• _INSTRUCTIONS TO FOLLOW_
In the entries below, begin at the line that has "Web page text" and stop after the line that has "0.0303 0.0270 0.0288"; output those lines exactly, leaving out pictures.

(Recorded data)
———
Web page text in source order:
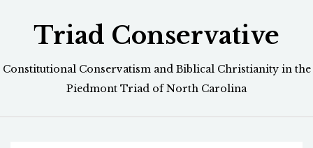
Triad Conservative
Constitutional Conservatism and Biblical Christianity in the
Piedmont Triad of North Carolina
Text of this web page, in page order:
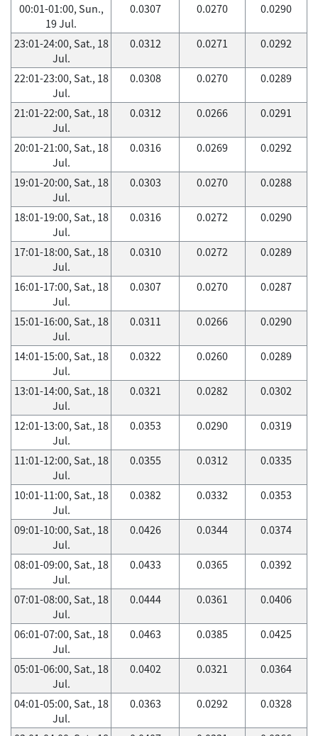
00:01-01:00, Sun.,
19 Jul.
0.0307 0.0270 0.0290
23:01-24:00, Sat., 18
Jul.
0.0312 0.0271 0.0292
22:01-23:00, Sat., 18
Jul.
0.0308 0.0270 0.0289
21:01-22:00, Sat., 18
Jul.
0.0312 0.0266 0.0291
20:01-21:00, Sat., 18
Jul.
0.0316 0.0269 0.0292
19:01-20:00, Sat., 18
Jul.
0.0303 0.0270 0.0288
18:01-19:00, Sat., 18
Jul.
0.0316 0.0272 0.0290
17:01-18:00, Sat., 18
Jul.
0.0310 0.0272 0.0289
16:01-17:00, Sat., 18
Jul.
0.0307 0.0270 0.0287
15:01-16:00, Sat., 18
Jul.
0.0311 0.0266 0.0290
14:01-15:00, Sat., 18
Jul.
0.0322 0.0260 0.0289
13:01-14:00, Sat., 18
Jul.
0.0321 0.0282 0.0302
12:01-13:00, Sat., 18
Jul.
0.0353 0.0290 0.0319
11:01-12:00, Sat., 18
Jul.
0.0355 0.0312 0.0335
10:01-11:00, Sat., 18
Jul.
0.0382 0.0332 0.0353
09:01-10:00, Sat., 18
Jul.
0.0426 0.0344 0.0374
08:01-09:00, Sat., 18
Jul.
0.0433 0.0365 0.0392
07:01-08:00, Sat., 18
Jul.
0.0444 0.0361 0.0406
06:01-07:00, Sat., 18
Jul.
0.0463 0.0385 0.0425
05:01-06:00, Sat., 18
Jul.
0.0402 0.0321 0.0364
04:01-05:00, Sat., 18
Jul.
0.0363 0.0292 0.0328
———
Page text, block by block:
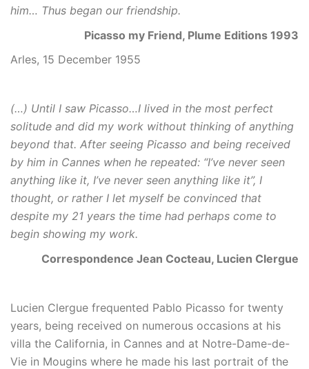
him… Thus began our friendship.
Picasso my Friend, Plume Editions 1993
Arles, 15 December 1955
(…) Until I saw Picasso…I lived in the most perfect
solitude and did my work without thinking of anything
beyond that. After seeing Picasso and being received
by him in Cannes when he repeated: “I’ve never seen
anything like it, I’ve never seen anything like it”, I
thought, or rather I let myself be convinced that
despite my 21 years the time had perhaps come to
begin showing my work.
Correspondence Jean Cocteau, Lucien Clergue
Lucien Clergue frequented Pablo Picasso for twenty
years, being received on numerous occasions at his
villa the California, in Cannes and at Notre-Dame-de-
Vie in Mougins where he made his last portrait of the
———
• _EXERCISE SOLUTION_
Web page text in source order:
Triad Conservative
Constitutional Conservatism and Biblical Christianity in the
Piedmont Triad of North Carolina
Text of this web page, in page order:
00:01-01:00, Sun.,
19 Jul.
0.0307 0.0270 0.0290
23:01-24:00, Sat., 18
Jul.
0.0312 0.0271 0.0292
22:01-23:00, Sat., 18
Jul.
0.0308 0.0270 0.0289
21:01-22:00, Sat., 18
Jul.
0.0312 0.0266 0.0291
20:01-21:00, Sat., 18
Jul.
0.0316 0.0269 0.0292
19:01-20:00, Sat., 18
Jul.
0.0303 0.0270 0.0288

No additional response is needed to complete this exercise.